Un sentiment d’amélioration de la situation financière depuis 3 ans

De meilleures conditions de crédits et une évolution plus favorable du pouvoir d’achat ont de quoi rendre les Français un peu plus optimistes. Ainsi en 2017, en réponse à l’amélioration ressentie de leur situation budgétaire et financière et à leur regain d’optimisme, les ménages estiment que le poids des charges de remboursement de leurs crédits s’est nettement allégé : 14,0% des ménages considèrent que les charges de remboursement sont trop ou beaucoup trop élevées (contre 15,0% en 2016, 15,4% en 2015 et 16,4% en 2014), alors que la part de ceux qui estiment que ces charges sont supportables ou très supportables progresse encore pour s’établir maintenant à 49,7% (contre 49,2% en 2016, 48,4% en 2015 et 47,3% en 2014).

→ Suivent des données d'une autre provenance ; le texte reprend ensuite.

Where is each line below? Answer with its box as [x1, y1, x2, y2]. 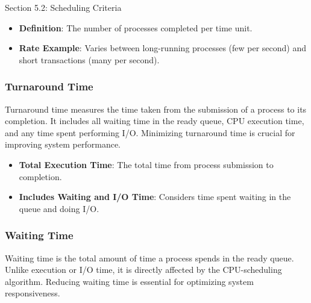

Une demande de crédits qui se maintient à un haut niveau

Les intentions de souscription de crédits immobiliers se maintiennent à un niveau élevé de 5% pour 2017. Et côté crédit à la consommation, l’Observatoire des Crédits aux Ménages souligne également un redressement des intentions de souscription, pour atteindre 3,9% en 2017 (contre 3,6% en 2016).